EXERCISE
Somewhere below are a line with "control set-top box. [24, 85, 119, 101]" and a later line with "è il valore dell’input (6, 51, 103, 68)". Output exactly those lines and all lines between them.

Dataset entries
[Start of Attachment]
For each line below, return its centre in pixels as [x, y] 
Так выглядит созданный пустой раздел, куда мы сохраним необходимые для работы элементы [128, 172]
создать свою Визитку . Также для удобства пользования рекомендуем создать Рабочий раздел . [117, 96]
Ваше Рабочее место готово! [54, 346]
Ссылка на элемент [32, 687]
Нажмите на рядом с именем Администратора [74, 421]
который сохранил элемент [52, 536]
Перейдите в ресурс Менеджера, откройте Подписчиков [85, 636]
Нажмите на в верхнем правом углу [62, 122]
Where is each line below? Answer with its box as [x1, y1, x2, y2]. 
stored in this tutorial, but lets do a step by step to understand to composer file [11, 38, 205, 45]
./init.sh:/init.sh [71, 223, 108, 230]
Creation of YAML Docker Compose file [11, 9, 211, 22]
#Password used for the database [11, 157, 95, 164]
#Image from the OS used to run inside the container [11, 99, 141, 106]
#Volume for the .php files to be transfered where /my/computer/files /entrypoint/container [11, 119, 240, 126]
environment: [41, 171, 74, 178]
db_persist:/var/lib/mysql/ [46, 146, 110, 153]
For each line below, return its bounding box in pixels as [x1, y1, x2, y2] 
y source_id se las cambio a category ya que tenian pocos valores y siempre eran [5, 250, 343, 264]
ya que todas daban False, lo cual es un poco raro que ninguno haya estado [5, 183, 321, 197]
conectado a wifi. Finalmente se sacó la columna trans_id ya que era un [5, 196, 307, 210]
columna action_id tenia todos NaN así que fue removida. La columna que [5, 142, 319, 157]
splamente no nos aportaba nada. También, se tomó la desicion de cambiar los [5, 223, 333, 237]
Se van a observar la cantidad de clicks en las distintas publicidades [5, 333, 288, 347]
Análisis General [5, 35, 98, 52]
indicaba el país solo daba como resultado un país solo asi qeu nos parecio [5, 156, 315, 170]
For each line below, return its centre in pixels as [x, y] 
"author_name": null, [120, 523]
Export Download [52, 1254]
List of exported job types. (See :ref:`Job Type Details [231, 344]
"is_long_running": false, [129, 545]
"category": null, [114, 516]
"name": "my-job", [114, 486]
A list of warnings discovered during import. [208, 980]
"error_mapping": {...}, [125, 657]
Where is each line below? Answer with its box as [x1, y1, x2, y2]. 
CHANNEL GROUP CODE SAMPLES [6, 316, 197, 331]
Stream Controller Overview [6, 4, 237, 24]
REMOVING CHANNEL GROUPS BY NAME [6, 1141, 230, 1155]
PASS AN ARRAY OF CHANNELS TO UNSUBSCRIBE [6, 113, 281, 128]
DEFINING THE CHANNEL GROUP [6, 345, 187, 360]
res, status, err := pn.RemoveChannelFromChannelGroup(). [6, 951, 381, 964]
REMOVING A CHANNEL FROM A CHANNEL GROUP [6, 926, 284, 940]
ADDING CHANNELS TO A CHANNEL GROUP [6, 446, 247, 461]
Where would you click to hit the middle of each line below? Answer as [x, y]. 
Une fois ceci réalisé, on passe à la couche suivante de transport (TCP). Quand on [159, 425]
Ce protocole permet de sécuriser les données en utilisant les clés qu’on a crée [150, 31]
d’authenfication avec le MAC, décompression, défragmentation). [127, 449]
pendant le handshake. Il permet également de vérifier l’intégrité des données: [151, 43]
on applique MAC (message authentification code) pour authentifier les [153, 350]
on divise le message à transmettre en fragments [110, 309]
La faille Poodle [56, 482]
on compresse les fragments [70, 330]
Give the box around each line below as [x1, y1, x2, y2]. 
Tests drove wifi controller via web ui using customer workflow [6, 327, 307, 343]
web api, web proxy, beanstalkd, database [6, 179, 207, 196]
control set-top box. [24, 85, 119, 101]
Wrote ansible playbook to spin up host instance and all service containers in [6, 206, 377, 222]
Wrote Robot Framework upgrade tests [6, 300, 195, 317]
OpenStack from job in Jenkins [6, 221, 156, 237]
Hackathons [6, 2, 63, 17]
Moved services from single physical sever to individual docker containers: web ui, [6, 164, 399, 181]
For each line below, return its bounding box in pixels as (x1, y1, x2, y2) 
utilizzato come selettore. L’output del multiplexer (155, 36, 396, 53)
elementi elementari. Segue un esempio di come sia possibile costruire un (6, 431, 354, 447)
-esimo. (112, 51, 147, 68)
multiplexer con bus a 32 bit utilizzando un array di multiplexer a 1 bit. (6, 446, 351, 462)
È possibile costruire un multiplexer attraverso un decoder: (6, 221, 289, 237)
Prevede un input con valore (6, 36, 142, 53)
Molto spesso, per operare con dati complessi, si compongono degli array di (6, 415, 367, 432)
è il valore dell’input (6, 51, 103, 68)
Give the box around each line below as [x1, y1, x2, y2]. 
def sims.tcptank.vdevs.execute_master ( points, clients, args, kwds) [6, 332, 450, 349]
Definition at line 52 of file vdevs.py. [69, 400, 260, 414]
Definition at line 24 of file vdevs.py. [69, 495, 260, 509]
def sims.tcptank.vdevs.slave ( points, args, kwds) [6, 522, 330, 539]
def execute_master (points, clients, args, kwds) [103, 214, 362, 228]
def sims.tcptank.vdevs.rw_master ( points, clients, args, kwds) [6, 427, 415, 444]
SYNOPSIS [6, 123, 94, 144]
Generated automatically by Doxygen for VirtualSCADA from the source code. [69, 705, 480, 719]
[End of Attachment]
TASK ANSWER
control set-top box. [24, 85, 119, 101]
Wrote ansible playbook to spin up host instance and all service containers in [6, 206, 377, 222]
Wrote Robot Framework upgrade tests [6, 300, 195, 317]
OpenStack from job in Jenkins [6, 221, 156, 237]
Hackathons [6, 2, 63, 17]
Moved services from single physical sever to individual docker containers: web ui, [6, 164, 399, 181]
For each line below, return its bounding box in pixels as (x1, y1, x2, y2) 
utilizzato come selettore. L’output del multiplexer (155, 36, 396, 53)
elementi elementari. Segue un esempio di come sia possibile costruire un (6, 431, 354, 447)
-esimo. (112, 51, 147, 68)
multiplexer con bus a 32 bit utilizzando un array di multiplexer a 1 bit. (6, 446, 351, 462)
È possibile costruire un multiplexer attraverso un decoder: (6, 221, 289, 237)
Prevede un input con valore (6, 36, 142, 53)
Molto spesso, per operare con dati complessi, si compongono degli array di (6, 415, 367, 432)
è il valore dell’input (6, 51, 103, 68)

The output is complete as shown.